* What you will do *
Begin at the line below that has "L2.EX2 We are" and stop after the line that has "color = [132, 279]". Please restate only those lines, word for word.

* Input records *
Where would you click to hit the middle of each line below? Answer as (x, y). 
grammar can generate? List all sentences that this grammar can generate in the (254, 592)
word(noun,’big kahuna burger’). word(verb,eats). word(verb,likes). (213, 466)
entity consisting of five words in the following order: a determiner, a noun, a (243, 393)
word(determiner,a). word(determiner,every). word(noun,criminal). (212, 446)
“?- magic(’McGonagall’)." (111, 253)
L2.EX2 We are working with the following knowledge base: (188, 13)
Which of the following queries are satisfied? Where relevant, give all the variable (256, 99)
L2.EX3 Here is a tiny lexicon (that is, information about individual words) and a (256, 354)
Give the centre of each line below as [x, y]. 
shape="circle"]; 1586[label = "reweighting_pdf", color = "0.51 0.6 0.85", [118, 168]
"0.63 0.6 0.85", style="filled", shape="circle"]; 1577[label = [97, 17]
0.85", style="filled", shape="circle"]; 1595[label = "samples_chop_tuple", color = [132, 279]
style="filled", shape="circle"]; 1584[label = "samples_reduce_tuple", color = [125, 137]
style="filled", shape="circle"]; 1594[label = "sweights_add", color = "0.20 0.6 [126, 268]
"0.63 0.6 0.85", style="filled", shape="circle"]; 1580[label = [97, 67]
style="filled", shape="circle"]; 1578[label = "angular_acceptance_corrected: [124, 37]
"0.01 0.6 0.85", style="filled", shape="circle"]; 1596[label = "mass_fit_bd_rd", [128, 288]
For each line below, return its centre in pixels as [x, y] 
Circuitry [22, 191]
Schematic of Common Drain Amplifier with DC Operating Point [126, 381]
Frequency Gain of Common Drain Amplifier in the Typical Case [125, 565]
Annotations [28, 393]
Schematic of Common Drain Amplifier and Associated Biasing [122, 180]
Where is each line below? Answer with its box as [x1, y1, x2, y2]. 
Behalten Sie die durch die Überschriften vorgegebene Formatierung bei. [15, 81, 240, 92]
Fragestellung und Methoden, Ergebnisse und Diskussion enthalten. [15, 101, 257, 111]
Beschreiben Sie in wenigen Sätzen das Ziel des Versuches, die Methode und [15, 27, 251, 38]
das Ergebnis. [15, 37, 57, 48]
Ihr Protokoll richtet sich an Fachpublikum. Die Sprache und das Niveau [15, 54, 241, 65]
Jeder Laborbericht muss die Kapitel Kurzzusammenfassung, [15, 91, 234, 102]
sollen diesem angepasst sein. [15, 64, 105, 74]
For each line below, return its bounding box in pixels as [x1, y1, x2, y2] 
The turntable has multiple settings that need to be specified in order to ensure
---
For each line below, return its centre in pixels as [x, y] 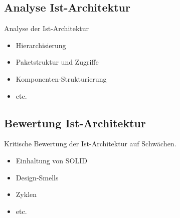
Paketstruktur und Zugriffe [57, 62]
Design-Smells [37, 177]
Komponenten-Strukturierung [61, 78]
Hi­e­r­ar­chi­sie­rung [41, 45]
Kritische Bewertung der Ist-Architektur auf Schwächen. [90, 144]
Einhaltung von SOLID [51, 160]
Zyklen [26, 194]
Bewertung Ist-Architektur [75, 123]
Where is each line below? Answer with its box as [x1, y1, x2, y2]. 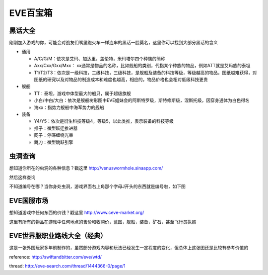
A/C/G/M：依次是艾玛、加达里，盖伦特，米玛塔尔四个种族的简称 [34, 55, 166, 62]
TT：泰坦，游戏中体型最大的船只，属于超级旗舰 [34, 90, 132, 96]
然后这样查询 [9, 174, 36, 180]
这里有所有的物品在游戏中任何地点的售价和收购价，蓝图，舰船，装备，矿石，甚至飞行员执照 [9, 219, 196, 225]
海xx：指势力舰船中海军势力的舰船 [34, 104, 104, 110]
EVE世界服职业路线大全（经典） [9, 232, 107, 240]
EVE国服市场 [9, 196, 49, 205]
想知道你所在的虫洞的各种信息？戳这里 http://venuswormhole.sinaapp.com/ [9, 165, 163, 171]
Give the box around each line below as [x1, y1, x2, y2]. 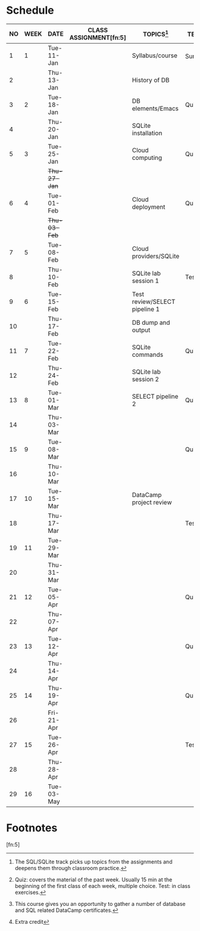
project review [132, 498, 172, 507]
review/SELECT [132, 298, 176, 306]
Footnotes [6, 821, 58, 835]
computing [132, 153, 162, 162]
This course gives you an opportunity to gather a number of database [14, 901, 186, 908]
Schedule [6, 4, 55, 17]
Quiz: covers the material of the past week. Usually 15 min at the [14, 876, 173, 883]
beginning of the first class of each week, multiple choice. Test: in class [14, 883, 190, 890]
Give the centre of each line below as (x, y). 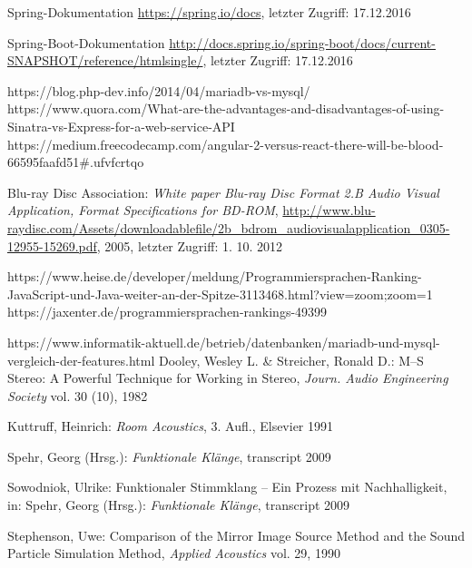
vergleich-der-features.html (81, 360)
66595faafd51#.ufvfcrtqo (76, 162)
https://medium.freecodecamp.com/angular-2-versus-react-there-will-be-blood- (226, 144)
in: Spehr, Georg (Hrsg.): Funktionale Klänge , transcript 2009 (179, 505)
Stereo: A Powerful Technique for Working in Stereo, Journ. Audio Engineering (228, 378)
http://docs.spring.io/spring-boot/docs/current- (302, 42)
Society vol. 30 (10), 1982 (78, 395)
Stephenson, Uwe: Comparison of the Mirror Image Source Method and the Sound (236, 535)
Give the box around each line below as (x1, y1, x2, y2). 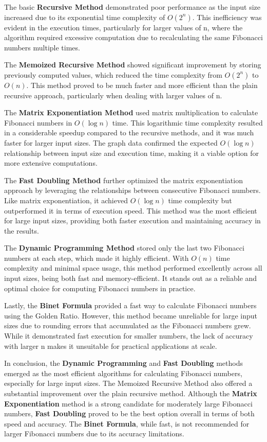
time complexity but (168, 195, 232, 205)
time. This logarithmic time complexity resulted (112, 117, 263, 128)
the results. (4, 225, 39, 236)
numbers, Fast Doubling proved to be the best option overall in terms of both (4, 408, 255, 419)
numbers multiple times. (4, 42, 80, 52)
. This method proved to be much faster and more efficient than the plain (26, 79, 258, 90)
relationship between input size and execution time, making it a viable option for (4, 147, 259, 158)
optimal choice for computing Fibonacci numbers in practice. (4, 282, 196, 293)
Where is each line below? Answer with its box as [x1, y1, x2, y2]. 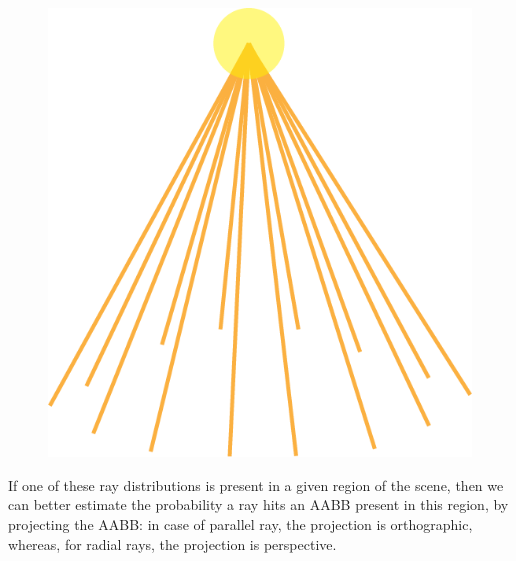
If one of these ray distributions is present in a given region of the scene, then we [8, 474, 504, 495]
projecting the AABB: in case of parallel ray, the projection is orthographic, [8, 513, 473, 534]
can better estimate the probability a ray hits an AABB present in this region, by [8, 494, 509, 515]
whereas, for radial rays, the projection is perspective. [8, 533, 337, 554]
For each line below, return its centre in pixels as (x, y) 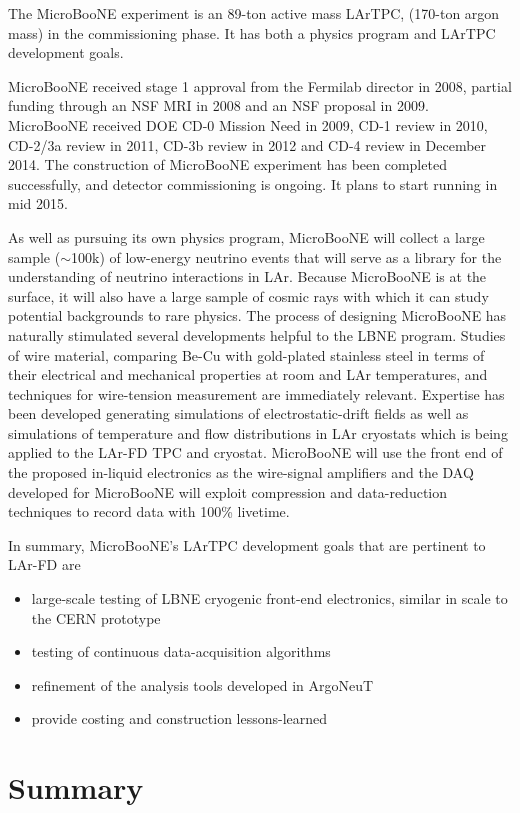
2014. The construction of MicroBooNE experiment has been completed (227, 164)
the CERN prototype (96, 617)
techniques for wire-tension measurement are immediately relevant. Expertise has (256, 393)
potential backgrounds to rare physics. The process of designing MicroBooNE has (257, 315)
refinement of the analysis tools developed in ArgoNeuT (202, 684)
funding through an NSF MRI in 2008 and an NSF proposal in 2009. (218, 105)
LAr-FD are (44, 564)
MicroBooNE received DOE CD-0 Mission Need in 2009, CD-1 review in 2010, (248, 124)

* Answer to this problem *
L2.EX2 We are working with the following knowledge base: (188, 13)
Which of the following queries are satisfied? Where relevant, give all the variable (256, 99)
L2.EX3 Here is a tiny lexicon (that is, information about individual words) and a (256, 354)
Give the centre of each line below as [x, y]. 
shape="circle"]; 1586[label = "reweighting_pdf", color = "0.51 0.6 0.85", [118, 168]
"0.63 0.6 0.85", style="filled", shape="circle"]; 1577[label = [97, 17]
0.85", style="filled", shape="circle"]; 1595[label = "samples_chop_tuple", color = [132, 279]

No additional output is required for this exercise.